Poland’s second chamber of parliament, the Senate, has rejected a proposal by President Karol Nawrocki to hold a nationwide referendum on European Union (EU) climate policy.
The supporters of the centre-left government led by Prime Minister Donald Tusk voted along party lines in the Senate on May 21 Wednesday against approving the referendum sought by the opposition Conservatives (PiS) aligned Nawrocki.
The power to approve or reject presidential requests for a referendum is one of the few definitive powers of the Senate, which otherwise can only suggest amendments to the lower house of Poland’s parliament. That chamber can approve or reject such amendments as it sees fit.
Under Nawrocki’s referendum proposal, voters would have been asked whether they supported “a climate policy that has led to higher living costs for citizens, higher energy prices and higher costs of doing business and farming.”
Speaking in the Senate chamber, Presidential aide Paweł Szefernaker said the referendum proposal was aimed at giving citizens a direct voice on rising energy costs and the effects of the EU’s Green Deal policies.
“Energy is the foundation of economic and social life,” Szefernaker said. “If energy prices rise, the cost of everything rises.”
He cited an analysis by Polish lender PKO Bank Polski estimating that implementing the EU’s “Fit for 55” climate package could cost Poland more than EUR 527 billion by 2030.
The EU’s Fit for 55 package aims to reduce greenhouse gas emissions by at least 55 percent by 2030 compared with 1990 levels.
Tusk’s Climate and Environment Minister Paulina Hennig-Kloska criticised the proposal during a lengthy Senate debate, calling it “a festival of hypocrisy” and “political populism”.
She argued that the referendum question was misleading and said the vote would do nothing to strengthen Poland’s resilience to energy crises or rising oil and gas prices.

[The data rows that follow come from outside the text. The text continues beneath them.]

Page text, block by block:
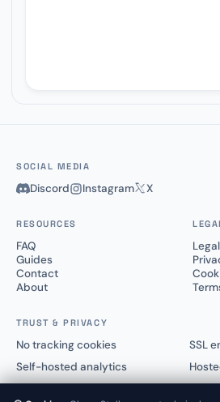
SOCIAL MEDIA
Discord Instagram X
RESOURCES
FAQ
Guides
Contact
About
TRUST & PRIVACY
No tracking cookies
SSL
Self-hosted analytics
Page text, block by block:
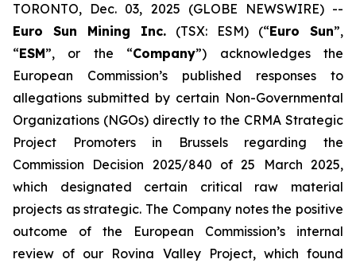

PiS parliamentarians defended the referendum proposal arguing that blocking the referendum showed that the government trusted officials in Brussels more than its own citizens.
Just a day earlier on May 20 the Solidarity trades union staged an anti-government protest in Warsaw under the slogan “Together for Poland and Poles,” demanding, among other things, a referendum on EU climate policy.

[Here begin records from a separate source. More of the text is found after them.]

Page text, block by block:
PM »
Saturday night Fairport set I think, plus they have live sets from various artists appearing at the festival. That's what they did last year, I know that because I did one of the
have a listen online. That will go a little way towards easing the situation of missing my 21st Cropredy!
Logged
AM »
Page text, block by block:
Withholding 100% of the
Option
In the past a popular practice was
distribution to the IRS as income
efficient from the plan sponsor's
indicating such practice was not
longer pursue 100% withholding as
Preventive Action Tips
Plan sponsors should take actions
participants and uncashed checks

During the march Solidarity’s leader Piotr Duda, when the march passed the presidential palace, stopped to express thanks to Nawrocki for recently launching an attempt to force a referendum on climate change in line with last year’s election promises.
“We, as citizens, as Poles, demand this referendum,” declared Duda. “However, seeing what’s happening in our country, how they are trampling on the law, trampling on the constitution, we can expect the worst from them. They will serve their master, Donald Tusk.”
Solidarity, which led resistance to Poland’s communist regime in the 1980s, has for the past three decades been close to the political right and supports the PiS opposition. Last year it supported Nawrocki for President.
In March of this year PiS called on the government to immediately withdraw Poland from the ETS.
Speaking at the demonstration Przemysław Czarnek, the PiS candidate for Prime Minister in next year’s parliamentary elections pledged that under his government would leave the EU’s Emissions Trading System (ETS).
“Away with the ETS, we are leaving it. Together with the people of ‘Solidarity’ here today in Warsaw, we declare to Mrs von der Leyen: we do not accept your climate religion, your left-wing ideology that is destroying Europe and destroying Poland,” said Czarnek.
He added that “if Polish companies are forced to keep paying for CO2 emission allowances, if we remain in the ETS, these people will soon be unemployed; employers, trade unionists, entrepreneurs, and those working in the energy sector are telling us this.”
Czarnek argued that “Poland has its own coal, its own resources, its own capacity to generate electricity that will be cheap and will not force people to invest in renewable energy sources, which simply do not work in our country.”
Tusk’s government however argues there is no way to leave ETS without either incurring large, ongoing fines or leaving the EU altogether and that it has been able to delay the introduction of the second phase of ETS, albeit, so far, only by two years.